• [DIRECTIONS FOR THIS TASK]
Count every line that includes the string "Events" in the entries that follow. Nothing besides the number is needed.

• [AVAILABLE DATA]

= Beginning of Section =

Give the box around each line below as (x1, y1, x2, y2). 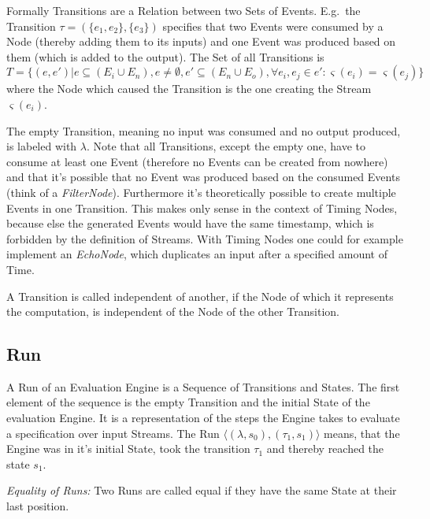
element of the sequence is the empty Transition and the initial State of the (6, 394, 370, 410)
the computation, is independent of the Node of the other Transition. (6, 303, 339, 320)
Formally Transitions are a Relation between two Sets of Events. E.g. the (6, 2, 361, 18)
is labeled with (6, 138, 77, 154)
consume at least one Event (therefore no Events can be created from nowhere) (6, 153, 388, 169)
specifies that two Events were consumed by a (162, 17, 384, 34)
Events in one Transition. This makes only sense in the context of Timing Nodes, (6, 199, 398, 216)
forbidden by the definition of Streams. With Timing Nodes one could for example (6, 230, 403, 247)
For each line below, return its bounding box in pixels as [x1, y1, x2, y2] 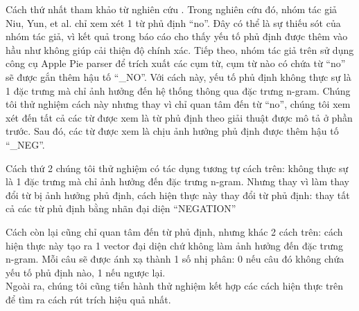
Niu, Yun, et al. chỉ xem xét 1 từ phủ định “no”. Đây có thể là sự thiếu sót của [6, 15, 341, 30]
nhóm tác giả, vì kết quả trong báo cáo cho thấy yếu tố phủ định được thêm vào [6, 29, 348, 44]
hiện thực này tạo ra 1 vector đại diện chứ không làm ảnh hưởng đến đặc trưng [6, 238, 344, 252]
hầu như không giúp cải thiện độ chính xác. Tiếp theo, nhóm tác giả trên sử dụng [6, 42, 354, 57]
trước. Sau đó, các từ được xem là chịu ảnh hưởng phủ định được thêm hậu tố [6, 124, 339, 138]
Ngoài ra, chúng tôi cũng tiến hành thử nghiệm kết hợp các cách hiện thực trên [6, 279, 343, 293]
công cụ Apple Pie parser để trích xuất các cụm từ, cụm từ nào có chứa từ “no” [6, 56, 346, 70]
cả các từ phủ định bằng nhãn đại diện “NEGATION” [6, 201, 236, 216]

= End of Section =

• [WRITTEN REPLY]
4